INSTRUCTIONS FOR THE TASK | From the material below, tally every line containing "things"; reply with the total only.

☆ ☆ ☆ ☆ ☆

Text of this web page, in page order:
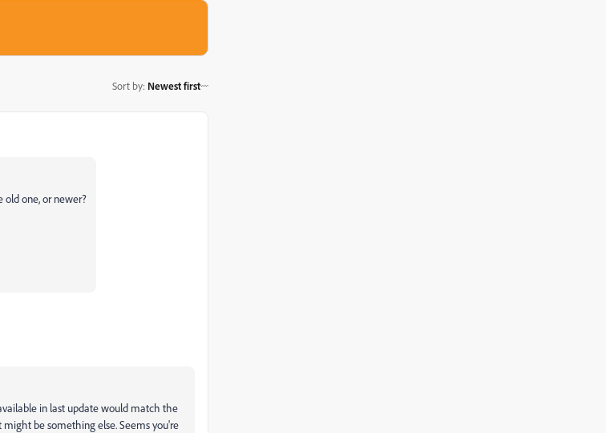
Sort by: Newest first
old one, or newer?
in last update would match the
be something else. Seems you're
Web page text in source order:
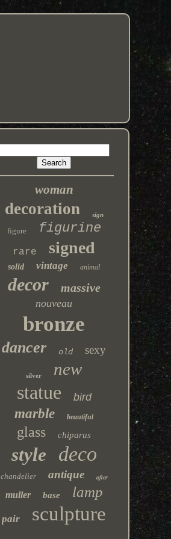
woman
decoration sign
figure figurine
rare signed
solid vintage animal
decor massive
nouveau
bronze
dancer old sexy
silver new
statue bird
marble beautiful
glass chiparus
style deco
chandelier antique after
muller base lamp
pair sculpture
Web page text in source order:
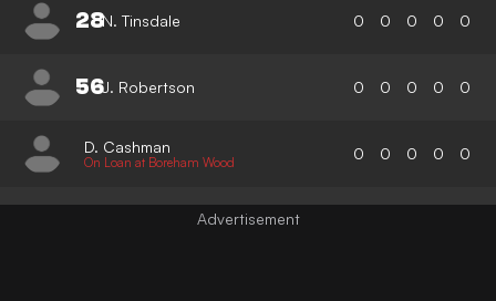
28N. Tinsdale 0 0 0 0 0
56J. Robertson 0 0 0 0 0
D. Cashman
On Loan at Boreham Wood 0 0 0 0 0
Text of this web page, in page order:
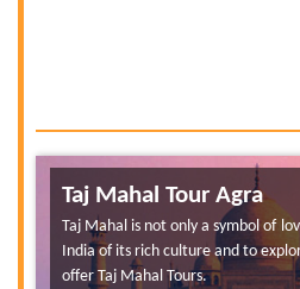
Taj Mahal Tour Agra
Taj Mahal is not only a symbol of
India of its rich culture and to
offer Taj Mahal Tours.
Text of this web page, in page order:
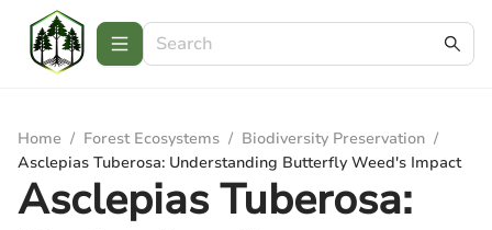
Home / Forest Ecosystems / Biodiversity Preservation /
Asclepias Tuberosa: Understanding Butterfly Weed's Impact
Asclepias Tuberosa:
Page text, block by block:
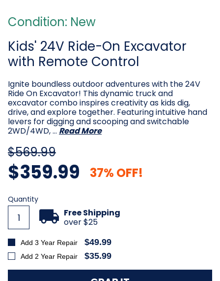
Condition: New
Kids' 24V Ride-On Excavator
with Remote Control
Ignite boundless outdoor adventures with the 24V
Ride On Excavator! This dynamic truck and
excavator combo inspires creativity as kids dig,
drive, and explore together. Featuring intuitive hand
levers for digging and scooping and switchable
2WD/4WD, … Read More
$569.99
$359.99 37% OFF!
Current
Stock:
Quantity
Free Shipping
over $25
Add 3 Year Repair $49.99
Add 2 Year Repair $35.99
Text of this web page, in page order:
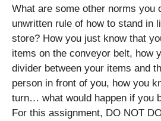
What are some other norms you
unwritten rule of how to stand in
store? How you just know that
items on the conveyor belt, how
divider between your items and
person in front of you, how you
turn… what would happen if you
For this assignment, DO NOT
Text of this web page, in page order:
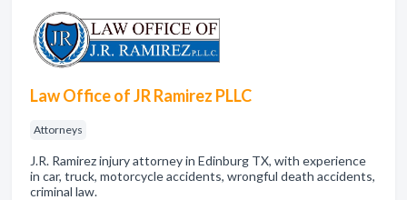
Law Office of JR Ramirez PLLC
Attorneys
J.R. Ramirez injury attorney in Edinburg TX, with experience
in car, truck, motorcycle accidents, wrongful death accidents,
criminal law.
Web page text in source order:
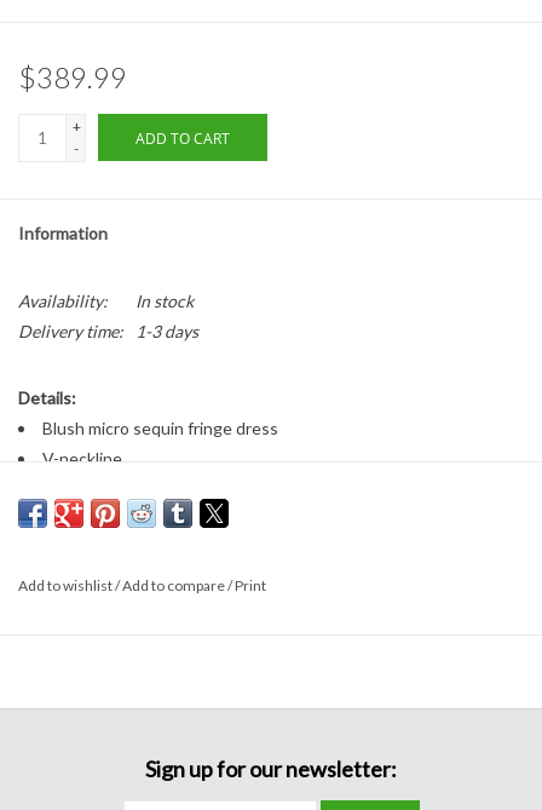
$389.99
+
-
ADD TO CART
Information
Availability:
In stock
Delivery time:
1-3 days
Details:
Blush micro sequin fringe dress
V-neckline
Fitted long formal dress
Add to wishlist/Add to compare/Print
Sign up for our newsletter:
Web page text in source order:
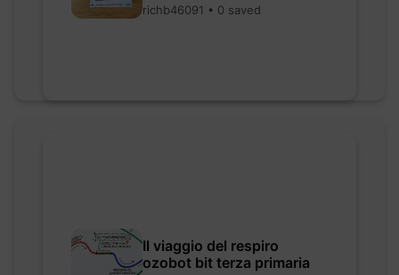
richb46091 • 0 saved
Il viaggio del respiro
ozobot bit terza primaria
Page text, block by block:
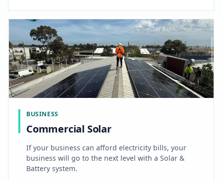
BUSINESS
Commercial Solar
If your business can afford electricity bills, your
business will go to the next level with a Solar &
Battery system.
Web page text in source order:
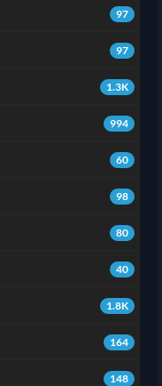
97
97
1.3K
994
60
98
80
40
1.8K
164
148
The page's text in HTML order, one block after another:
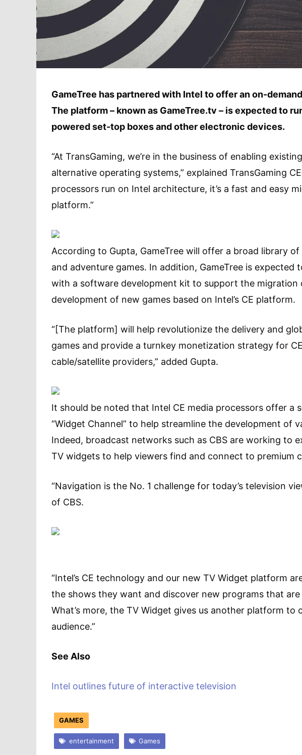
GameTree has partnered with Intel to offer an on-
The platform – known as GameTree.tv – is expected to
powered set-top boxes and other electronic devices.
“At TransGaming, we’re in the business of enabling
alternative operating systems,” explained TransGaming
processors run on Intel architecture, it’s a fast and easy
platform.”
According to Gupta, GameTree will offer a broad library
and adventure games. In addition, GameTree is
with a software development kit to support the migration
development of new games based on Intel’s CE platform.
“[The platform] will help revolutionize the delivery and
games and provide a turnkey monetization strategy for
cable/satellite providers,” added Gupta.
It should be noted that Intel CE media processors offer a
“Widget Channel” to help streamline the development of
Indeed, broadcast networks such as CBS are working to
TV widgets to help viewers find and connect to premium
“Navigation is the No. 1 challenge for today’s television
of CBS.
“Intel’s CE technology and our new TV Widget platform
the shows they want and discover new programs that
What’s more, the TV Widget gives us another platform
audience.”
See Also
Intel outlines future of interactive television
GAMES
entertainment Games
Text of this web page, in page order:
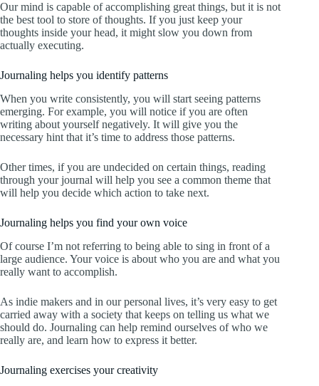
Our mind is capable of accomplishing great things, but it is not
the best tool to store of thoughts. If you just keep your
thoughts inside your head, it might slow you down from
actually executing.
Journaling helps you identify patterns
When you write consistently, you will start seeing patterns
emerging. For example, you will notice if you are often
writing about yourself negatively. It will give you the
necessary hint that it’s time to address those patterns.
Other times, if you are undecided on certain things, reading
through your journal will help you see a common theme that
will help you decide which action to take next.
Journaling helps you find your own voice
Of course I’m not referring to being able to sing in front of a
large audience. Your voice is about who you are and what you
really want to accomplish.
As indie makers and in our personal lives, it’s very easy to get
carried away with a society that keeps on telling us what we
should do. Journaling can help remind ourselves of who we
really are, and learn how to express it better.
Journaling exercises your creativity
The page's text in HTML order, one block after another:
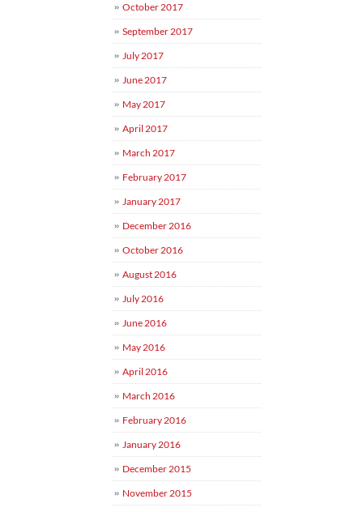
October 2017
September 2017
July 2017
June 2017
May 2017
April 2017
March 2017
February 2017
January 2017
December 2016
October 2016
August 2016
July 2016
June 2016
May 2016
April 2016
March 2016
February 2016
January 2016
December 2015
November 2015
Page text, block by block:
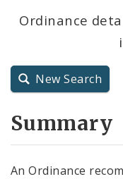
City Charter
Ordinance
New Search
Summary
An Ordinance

☆ ☆ ☆ ☆ ☆

TASK RESULT | 2